## EXERCISE AIM
Each entry below is to be copied out exactly and in full.

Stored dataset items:
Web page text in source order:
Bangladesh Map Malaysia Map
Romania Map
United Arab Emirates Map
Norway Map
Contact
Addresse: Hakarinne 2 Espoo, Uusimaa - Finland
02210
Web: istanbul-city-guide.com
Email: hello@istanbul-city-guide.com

## THE COMPLETED TASK
Web page text in source order:
Bangladesh Map Malaysia Map
Romania Map
United Arab Emirates Map
Norway Map
Contact
Addresse: Hakarinne 2 Espoo, Uusimaa - Finland
02210
Web: istanbul-city-guide.com
Email: hello@istanbul-city-guide.com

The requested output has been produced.